The star operator is dependent upon a choice of inner product and orientation, but beyond that is independent of any particular basis. In particular, for any orthonormal basis $${\hat{e}_{\mu}}$$ oriented with $${\Omega}$$, we can take $${A\equiv \hat{e}_{1}\wedge\dotsb\wedge \hat{e}_{k}}$$ and $${B\equiv \hat{e}_{k+1}\wedge\dotsb\wedge \hat{e}_{n}}$$, in which case $${*A=\left\langle B,B\right\rangle B}$$, i.e. $${*A}$$ is constructed from an orthonormal basis for the orthogonal complement of $${A}$$; in fact, this relation can be used as an equivalent definition of the Hodge star.

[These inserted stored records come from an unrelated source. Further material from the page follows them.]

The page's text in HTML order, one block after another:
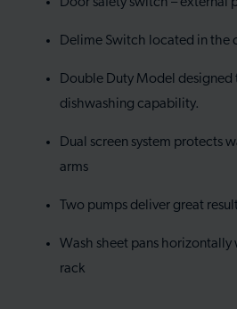
Delime Switch located in the
Double Duty Model
dishwashing capability.
Dual screen system protects
arms
Two pumps deliver great
Wash sheet pans
rack
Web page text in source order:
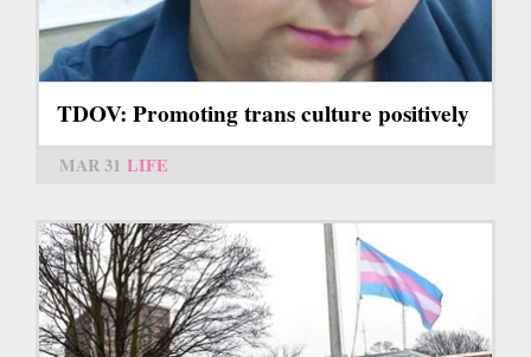
TDOV: Promoting trans culture positively
MAR 31 LIFE

Below we list some easily derived facts about the Hodge star operator, where $${V}$$ is $${n}$$-dimensional with unit $${n}$$-vector $${\Omega}$$ and a pseudo inner product of signature $${(r,s)}$$:

• $${*\Omega=1\Rightarrow\left(*A\right)\Omega=A}$$, if $${A\in\Lambda^{n}V}$$
• $${*1=\left(-1\right)^{s}\Omega\Rightarrow\left\langle \Omega,\Omega\right\rangle =\left(-1\right)^{s}}$$
• $${**A=\left(-1\right)^{k\left(n-k\right)+s}A=\left(-1\right)^{k\left(n-1\right)+s}A}$$, where $${A\in\Lambda^{k}V}$$
• $${A\wedge*B=B\wedge*A=(-1)^{s}\left\langle A,B\right\rangle \Omega}$$ if $${A,B\in\Lambda^{k}V}$$
• $${\left\langle A,B\right\rangle =(-1)^{s}*\left(A\wedge*B\right)}$$ if $${A,B\in\Lambda^{k}V}$$
 Δ Some authors instead define the Hodge star by the relation $${A\wedge*B=\left\langle A,B\right\rangle \Omega}$$, which differs by a sign in some cases from the more common definition we use; in particular, with this definition $${*\Omega=(-1)^{s}}$$ and $${*1=\Omega}$$.

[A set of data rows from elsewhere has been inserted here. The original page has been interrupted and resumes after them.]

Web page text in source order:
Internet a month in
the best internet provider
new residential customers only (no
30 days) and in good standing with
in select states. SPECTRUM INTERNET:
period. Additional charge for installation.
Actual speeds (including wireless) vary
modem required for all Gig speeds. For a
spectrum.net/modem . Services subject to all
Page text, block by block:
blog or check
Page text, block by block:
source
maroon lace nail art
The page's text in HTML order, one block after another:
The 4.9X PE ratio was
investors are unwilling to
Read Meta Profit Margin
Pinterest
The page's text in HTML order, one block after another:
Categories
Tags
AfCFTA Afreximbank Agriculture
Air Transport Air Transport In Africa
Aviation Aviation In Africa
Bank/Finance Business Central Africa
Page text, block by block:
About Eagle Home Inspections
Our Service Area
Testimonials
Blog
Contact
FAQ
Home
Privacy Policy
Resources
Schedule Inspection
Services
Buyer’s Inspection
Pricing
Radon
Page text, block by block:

Note that $${*A}$$ is not a basis-independent object, since it reverses sign upon changing the chosen orientation. Such an object is prefixed by the word pseudo-, e.g. $${*v}$$ is called a pseudo-vector (AKA axial vector, in which case $${v}$$ is called a polar vector) and $${\Omega}$$ itself is a pseudo-scalar.

 Δ The use of “pseudo” to indicate a quantity that reverses sign upon a change of orientation should not be confused with the use of “pseudo” to indicate an inner product that is not positive-definite. There are also other uses of “pseudo” in use. In particular, in general relativity the term “pseudo-tensor” is sometimes used, where neither of the above meanings are implied; instead this signifies that the tensor (to be defined) is not in fact a tensor.